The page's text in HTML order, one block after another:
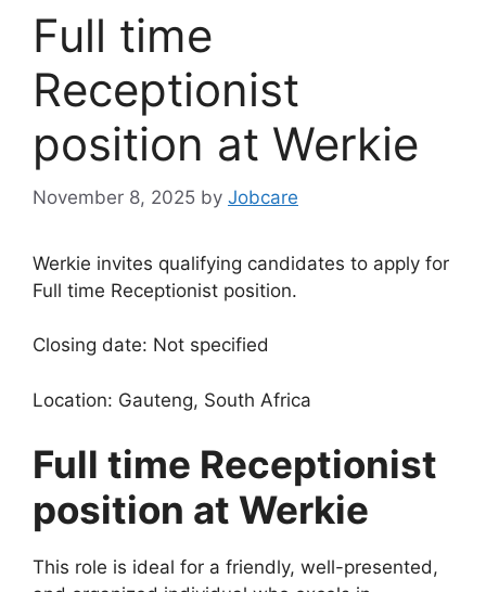
Full time
Receptionist
position at Werkie
November 8, 2025 by Jobcare
Werkie invites qualifying candidates to apply for
Full time Receptionist position.
Closing date: Not specified
Location: Gauteng, South Africa
Full time Receptionist
position at Werkie
This role is ideal for a friendly, well-presented,

Problem: Could you print all of the entries above exactly as written, minus the pictures?

Answer to this problem:
The page's text in HTML order, one block after another:
Full time
Receptionist
position at Werkie
November 8, 2025 by Jobcare
Werkie invites qualifying candidates to apply for
Full time Receptionist position.
Closing date: Not specified
Location: Gauteng, South Africa
Full time Receptionist
position at Werkie
This role is ideal for a friendly, well-presented,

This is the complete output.